Pigott David M, Millear Anoushka I, Earl Lucas, Morozoff Chloe, Han Barbara A, Shearer Freya M, Weiss Daniel J, Brady Oliver J, Kraemer Moritz Ug, Moyes Catherine L, Bhatt Samir, Gething Peter W, Golding Nick, Hay Simon I
Institute for Health Metrics and Evaluation, University of Washington, Seattle, United States.
Oxford Big Data Institute, Li Ka Shing Centre for Health Information and Discovery, Oxford, United Kingdom.
Elife. 2016 Jul 14;5:e16412. doi: 10.7554/eLife.16412.
As the outbreak of Ebola virus disease (EVD) in West Africa is now contained, attention is turning from control to future outbreak prediction and prevention. Building on a previously published zoonotic niche map (Pigott et al., 2014), this study incorporates new human and animal occurrence data and expands upon the way in which potential bat EVD reservoir species are incorporated. This update demonstrates the potential for incorporating and updating data used to generate the predicted suitability map.
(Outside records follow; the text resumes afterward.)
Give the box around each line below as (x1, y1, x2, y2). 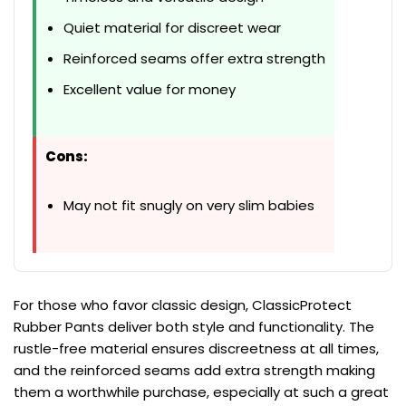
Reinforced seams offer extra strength (63, 49, 325, 69)
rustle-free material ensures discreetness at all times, (14, 339, 379, 359)
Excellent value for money (63, 80, 236, 100)
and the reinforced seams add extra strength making (14, 361, 375, 381)
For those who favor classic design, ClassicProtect (14, 295, 352, 315)
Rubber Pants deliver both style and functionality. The (14, 317, 374, 337)
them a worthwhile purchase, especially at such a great (14, 382, 389, 402)
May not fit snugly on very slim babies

A new data portal for sharing such maps is discussed. This output represents the most up-to-date estimate of the extent of EVD zoonotic risk in Africa. These maps can assist in strengthening surveillance and response capacity to contain viral haemorrhagic fevers.
由于西非埃博拉病毒病(EVD)疫情现已得到控制,关注点正从疫情控制转向未来疫情的预测与预防。本研究以之前发表的人畜共患病生态位地图(皮戈特等人,2014年)为基础,纳入了新的人类和动物出现数据,并扩展了潜在蝙蝠埃博拉病毒病宿主物种的纳入方式。此次更新展示了整合和更新用于生成预测适宜性地图的数据的潜力。文中还讨论了一个用于共享此类地图的新数据门户。此成果代表了对非洲埃博拉病毒病人畜共患病风险范围的最新估计。这些地图有助于加强监测和应对能力,以控制病毒性出血热。